The latter field is slightly more complicated and outputs the bicycle count from all traffic counters across each borough and divides it by the total traffic count in the borough. The division is performed using the built in Arithmetic Field, applied on the output of two Geographic Aggregation Fields where traffic counts have been aggregated using a sum. The first field aggregates bicycle (pedal cycle) counts and the latter aggregates car traffic.
{
"fieldClass": "uk.org.tombolo.field.transformation.ArithmeticField",
"label": "BicycleFraction",
"operation": "div",
"field1": {
"fieldClass": "uk.org.tombolo.field.aggregation.GeographicAggregationField",
"label": "BicycleCount",
"subject": {
"provider": "uk.gov.dft",
"subjectType": "trafficCounter"
},
"function": "sum",
"field": {
"fieldClass": "uk.org.tombolo.field.value.LatestValueField",
"attribute": {
"provider" : "uk.gov.dft",
"label" : "CountPedalCycles"
}
}
},
"field2": {
"fieldClass": "uk.org.tombolo.field.aggregation.GeographicAggregationField",
"label": "CarCount",
"subject": {
"provider": "uk.gov.dft",
"subjectType": "trafficCounter"
},
"function": "sum",
"field": {
"fieldClass": "uk.org.tombolo.field.value.LatestValueField",
"attribute": {
"provider": "uk.gov.dft",
"label": "CountCarsTaxis"
}
}
}
}
Step 2: Exporting data¶
Now that Thomas has put his model recipe together, the next step in the process is to run the Tombolo Digital Connector on the recipe.

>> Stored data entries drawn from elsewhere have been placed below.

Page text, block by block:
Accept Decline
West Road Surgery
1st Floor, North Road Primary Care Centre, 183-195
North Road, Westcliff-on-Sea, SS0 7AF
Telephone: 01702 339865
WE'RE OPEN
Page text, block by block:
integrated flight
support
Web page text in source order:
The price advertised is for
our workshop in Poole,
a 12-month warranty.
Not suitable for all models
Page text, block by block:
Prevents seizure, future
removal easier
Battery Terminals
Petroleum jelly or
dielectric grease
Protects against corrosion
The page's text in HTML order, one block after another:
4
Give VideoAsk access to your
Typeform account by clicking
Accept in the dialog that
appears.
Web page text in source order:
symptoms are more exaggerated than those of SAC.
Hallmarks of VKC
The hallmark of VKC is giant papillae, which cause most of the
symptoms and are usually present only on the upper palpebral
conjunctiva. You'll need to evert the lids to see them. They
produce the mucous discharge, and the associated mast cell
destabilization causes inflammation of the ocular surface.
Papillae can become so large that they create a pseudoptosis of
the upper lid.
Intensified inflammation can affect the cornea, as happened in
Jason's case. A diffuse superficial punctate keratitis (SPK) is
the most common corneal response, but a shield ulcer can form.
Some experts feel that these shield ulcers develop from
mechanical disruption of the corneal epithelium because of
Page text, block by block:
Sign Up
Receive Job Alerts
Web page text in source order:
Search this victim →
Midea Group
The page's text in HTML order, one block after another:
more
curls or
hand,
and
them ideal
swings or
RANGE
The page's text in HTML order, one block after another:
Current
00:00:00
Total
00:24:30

We use the Gradle build tool to do that from the command line.
gradle runExport \
-PdataExportRecipe='path/to/recipe/file.json' \
-PoutputFile='path/to/output/file.json'
The command takes two parameters, one pointing to the model recipe that was built in the previous step and one pointing to the output file to be generated.

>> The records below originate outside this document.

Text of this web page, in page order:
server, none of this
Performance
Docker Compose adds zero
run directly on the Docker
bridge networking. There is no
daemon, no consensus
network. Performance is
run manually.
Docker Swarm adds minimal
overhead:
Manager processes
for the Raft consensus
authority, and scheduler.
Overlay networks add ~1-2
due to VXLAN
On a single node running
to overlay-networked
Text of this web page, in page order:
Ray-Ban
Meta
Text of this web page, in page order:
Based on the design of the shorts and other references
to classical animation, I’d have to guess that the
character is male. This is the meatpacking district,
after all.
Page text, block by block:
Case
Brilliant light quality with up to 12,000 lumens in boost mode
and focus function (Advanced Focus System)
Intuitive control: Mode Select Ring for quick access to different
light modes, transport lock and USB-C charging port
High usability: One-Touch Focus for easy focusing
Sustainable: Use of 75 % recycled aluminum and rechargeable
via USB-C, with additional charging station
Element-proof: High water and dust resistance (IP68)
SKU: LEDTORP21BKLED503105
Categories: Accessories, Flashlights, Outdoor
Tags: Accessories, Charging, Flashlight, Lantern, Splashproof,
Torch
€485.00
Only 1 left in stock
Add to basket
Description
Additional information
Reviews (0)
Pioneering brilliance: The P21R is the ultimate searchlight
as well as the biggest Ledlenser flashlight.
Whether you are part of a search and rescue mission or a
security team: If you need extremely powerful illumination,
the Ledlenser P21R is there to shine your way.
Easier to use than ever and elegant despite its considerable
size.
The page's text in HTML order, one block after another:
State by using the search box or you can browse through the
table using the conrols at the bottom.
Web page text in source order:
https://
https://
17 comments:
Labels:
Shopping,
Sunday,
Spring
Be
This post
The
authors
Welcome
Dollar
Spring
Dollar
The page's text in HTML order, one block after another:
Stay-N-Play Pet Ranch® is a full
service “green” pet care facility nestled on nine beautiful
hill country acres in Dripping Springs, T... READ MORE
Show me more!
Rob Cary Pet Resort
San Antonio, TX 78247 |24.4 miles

This will generate a GeoJson file with one geographic shape (know as feature in GeoJson lingo) for each London Borough.
{
"type":"FeatureCollection",
"features":[
{
"type":"Feature",
"geometry":{
"type":"Polygon",
"coordinates":[[[-0.0802,51.5069],[-0.1092,51.5099],[-0.1114,51.5098],
[-0.1116,51.5153],[-0.1053,51.5185],[-0.0852,51.5203],
[-0.0784,51.5215],[-0.0802,51.5069]]]
},
"properties":{
"label":"E09000001",
"name":"City of London",
"Nitrogen Dioxide":81.3333333333333,
"Bicycle Fraction":0.25473695591455
}
},
{
"type":"Feature",
"geometry":{
"type":"Polygon",
"coordinates":[[[0.1468,51.5688],[0.1619,51.5616],[0.1852,51.5655],
[0.1902,51.5527],[0.1605,51.5123],[0.1272,51.5194],
[0.0981,51.515],[0.0925,51.5257],[0.0727,51.5293],
[0.0684,51.5444],[0.0935,51.5458],[0.119,51.5573],
[0.1316,51.5718],[0.1264,51.5867],[0.1482,51.599],
[0.1468,51.5688]]]
},
"properties":{
"label":"E09000002",
"name":"Barking and Dagenham",
"Nitrogen Dioxide":34,
"Bicycle Fraction":0.00615611326607704
}
},
...
]
}
Step 3: Data visualisation¶
Having exported the data, Thomas can open the output file in QGIS and export simple maps of on one had the fraction of bicycle traffic and nitrogen dioxide levels on the other.
London Bicycle Fraction
Heat map of bicycle traffic counts as a fraction of car traffic counts.
London Nitrogen Dioxide
Heat map of annual nitrogen dioxide levels.